The standard that Georgia has chosen to adopt to satisfy this constitutional exemption has proven nearly impossible to meet. In 2017, I analyzed Georgia capital cases dating back to 1988—when Georgia’s initial statute was enacted—to assess how this standard has applied in practice. The study revealed that no defendant facing the death penalty in Georgia has ever received a “guilty but mentally retarded” verdict for malice murder from a jury in the statute’s nearly thirty-year existence. Since Atkins, not one capital defendant has been found “guilty but mentally retarded” by a jury at trial.

Although the study I conducted was limited to jury trials, the same standard of proof applies to defendants attempting to prove intellectual disability in post-conviction proceedings. Defendants in that position have not fared much better—only one post-conviction defendant has successfully established his intellectual disability beyond a reasonable doubt, making him ineligible for the death penalty.

The Supreme Court has long held that laws creating an “unacceptable risk” that capital defendants with intellectual disabilities will be executed violate the Eighth Amendment, Mr. Pye’s case clearly presents that “unacceptable risk.” To prove intellectual disability, defendants must demonstrate significantly sub-average intellectual functioning, significant deficits in adaptive behavior, and onset in the developmental period.

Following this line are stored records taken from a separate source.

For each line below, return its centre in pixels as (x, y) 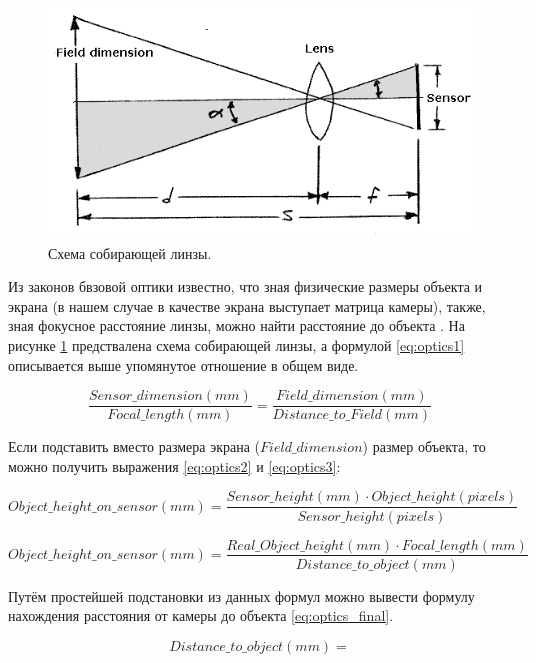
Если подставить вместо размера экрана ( (134, 446)
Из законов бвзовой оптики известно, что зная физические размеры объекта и (245, 286)
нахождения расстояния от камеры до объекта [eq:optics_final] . (201, 615)
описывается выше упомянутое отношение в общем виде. (183, 364)
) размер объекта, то (424, 446)
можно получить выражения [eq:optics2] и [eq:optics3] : (174, 465)
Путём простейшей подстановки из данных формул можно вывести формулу (241, 595)
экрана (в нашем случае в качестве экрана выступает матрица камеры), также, (247, 305)
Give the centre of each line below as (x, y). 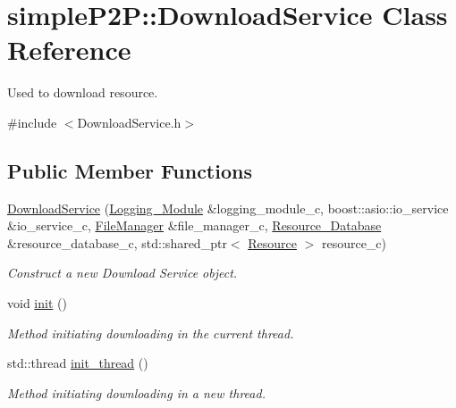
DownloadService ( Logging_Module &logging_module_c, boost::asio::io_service (228, 208)
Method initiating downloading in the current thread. (151, 333)
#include (32, 122)
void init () (37, 303)
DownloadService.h (129, 122)
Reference (69, 50)
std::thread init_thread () (78, 363)
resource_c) (354, 242)
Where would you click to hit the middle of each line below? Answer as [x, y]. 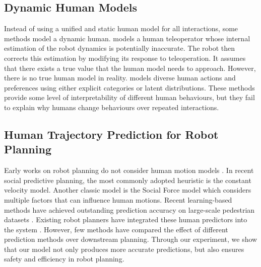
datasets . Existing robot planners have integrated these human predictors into [126, 219]
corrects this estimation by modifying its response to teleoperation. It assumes [125, 58]
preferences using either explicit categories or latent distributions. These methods [129, 87]
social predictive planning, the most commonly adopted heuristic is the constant [128, 180]
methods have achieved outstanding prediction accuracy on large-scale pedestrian [129, 209]
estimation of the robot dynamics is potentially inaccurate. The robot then [120, 48]
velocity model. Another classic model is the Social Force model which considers [128, 190]
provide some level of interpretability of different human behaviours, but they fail [129, 97]
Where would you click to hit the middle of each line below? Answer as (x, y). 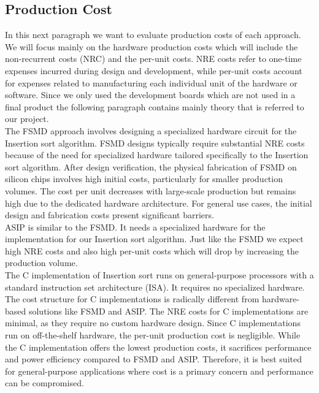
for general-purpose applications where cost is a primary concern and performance (159, 371)
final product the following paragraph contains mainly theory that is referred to (155, 106)
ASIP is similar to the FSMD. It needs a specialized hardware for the (135, 227)
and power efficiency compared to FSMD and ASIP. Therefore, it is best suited (153, 359)
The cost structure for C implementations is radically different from (132, 299)
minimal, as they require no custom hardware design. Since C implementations (153, 323)
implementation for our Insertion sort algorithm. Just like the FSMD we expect (154, 239)
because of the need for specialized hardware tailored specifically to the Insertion (157, 155)
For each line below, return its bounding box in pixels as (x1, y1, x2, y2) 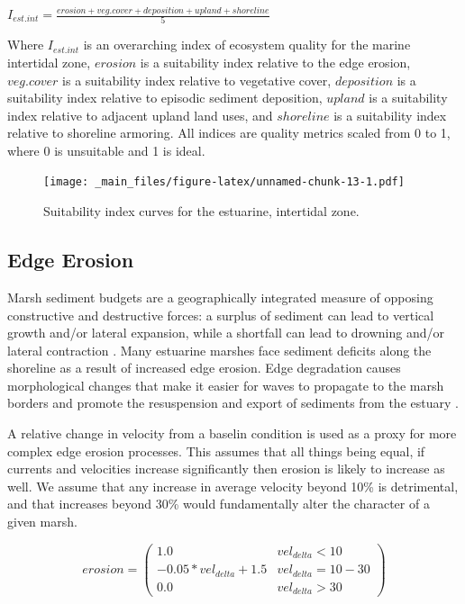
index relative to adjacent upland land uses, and (7, 105, 273, 124)
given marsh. (7, 512, 77, 531)
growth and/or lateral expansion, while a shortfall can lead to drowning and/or (7, 323, 444, 342)
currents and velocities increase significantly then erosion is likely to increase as (7, 459, 445, 478)
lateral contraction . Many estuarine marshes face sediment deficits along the (7, 340, 432, 359)
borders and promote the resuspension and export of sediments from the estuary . (7, 393, 459, 412)
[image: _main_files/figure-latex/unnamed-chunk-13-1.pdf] (43, 176, 405, 189)
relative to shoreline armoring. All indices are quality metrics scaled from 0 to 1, (7, 123, 451, 142)
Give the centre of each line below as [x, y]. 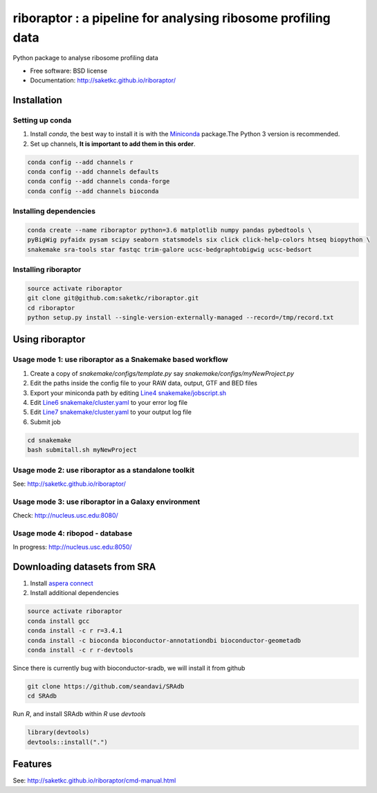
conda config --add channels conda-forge [99, 181]
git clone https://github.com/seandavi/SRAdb [106, 686]
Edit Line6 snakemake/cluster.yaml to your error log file [109, 402]
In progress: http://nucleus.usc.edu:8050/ [72, 547]
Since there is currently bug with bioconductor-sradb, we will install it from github [129, 668]
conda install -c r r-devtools [81, 650]
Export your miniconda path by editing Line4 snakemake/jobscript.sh [128, 393]
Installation [37, 100]
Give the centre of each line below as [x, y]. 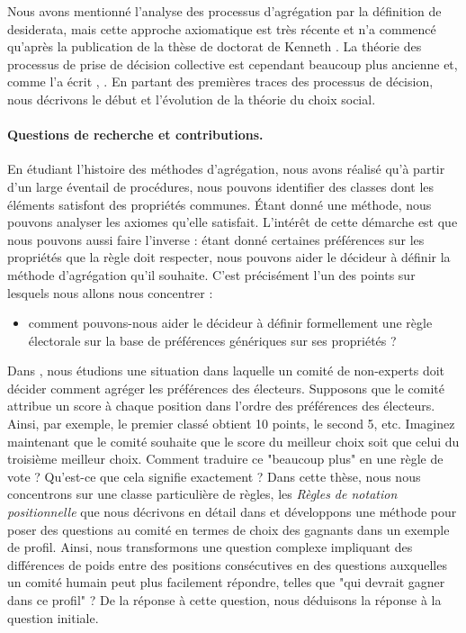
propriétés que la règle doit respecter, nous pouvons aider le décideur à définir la [229, 257]
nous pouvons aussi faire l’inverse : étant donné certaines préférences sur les [216, 239]
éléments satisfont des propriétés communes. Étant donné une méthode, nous [220, 204]
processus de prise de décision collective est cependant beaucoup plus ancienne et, [233, 63]
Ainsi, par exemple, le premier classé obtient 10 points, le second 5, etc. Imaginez [231, 424]
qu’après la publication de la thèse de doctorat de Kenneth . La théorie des [215, 46]
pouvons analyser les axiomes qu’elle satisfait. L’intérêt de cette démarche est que [233, 222]
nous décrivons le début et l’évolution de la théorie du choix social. [192, 99]
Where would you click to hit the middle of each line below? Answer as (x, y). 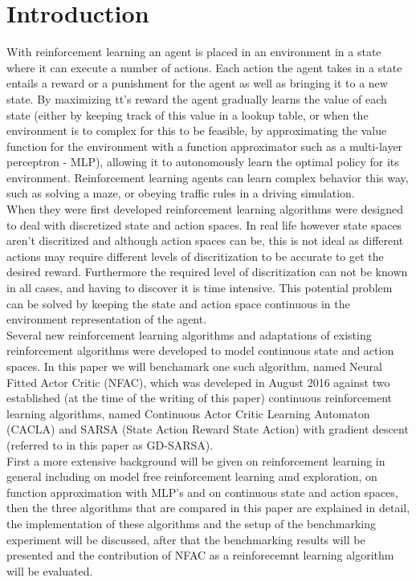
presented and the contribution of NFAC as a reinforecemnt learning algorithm (200, 555)
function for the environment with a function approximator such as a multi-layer (205, 146)
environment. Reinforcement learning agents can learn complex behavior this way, (208, 177)
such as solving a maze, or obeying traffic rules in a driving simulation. (181, 193)
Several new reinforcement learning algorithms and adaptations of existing (189, 334)
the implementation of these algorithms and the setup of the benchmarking (191, 523)
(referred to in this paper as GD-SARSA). (110, 444)
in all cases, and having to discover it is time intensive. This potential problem (200, 288)
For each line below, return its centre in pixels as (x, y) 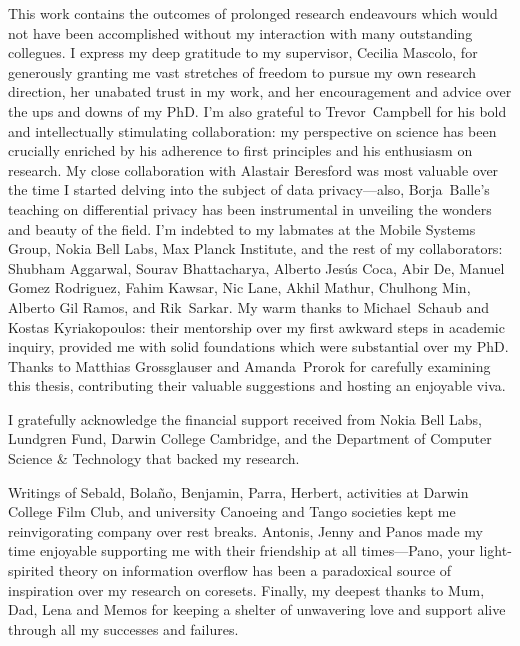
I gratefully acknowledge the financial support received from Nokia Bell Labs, (245, 418)
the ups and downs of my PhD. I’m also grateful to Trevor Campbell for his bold (257, 110)
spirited (31, 570)
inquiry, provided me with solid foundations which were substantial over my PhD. (258, 346)
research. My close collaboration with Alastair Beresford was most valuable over (253, 169)
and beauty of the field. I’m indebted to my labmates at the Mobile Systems (242, 228)
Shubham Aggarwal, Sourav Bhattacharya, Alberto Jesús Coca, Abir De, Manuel (256, 267)
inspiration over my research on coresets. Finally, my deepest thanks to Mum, (246, 589)

The state’s own experts tested Mr. Pye’s IQ at 68, consistent with an earlier IQ test score of 70, both scores firmly in the range of intellectual disability. Assessments by both the state and the defense indicate significantly subaverage adaptive functioning. And school records and family accounts establish that Mr. Pye demonstrated these qualities within the necessary age range.

Although this evidence was available at the time of Mr. Pye’s trial, his trial attorney failed to investigate or present any mental health evidence, including evidence of Mr. Pye’s intellectual disability. When this evidence was presented in post-conviction, the evidence regarding Mr. Pye’s intellectual functioning deficits was undisputed but the court, applying Georgia’s beyond a reasonable doubt standard, found that Mr. Pye could not satisfy this unique burden of proof with regard to his adaptive functioning deficits.

I had the privilege of clerking for Supreme Court Justice John Paul Stevens, the author of the Atkins opinion, just four years after Atkins was decided. In allowing states to implement the decision, I find it hard to imagine—given the data that has now been compiled—that Georgia’s application of the law would be seen as faithful to that decision.

Georgia’s standard has made it nearly impossible for capital defendants to prove intellectual disability, even though a 2014 study showed that more than half (55%) of the relatively small (and thus, likely nonfrivolous) nationwide number of Atkins claims made from 2002-2013 resulted in exemption from the death penalty. If this doesn’t constitute an “unacceptable risk,” I don’t know what does.

Georgia is a unique and beautiful state in so many ways, but its insistence on remaining an outlier when so much is at stake remains a stain on its legacy. Willie Pye’s intellectual disability has been firmly established, yet the procedure set in place to protect individuals like Mr. Pye has failed him. The state should intervene now to correct a long-standing wrong and prevent Mr. Pye from becoming the latest casualty of an inadvertent yet incredibly dangerous legal standard.

Lauren Sudeall is the David Daniels Allen Distinguished Chair of Law and Director of the Vanderbilt Access to Justice Initiative at Vanderbilt Law School. She is the author of “An Empirical Assessment of Georgia’s Beyond A Reasonable Doubt Standard To Determine Intellectual Disability In Capital Cases, 33 GA. ST. U. L. REV. 553(2017).”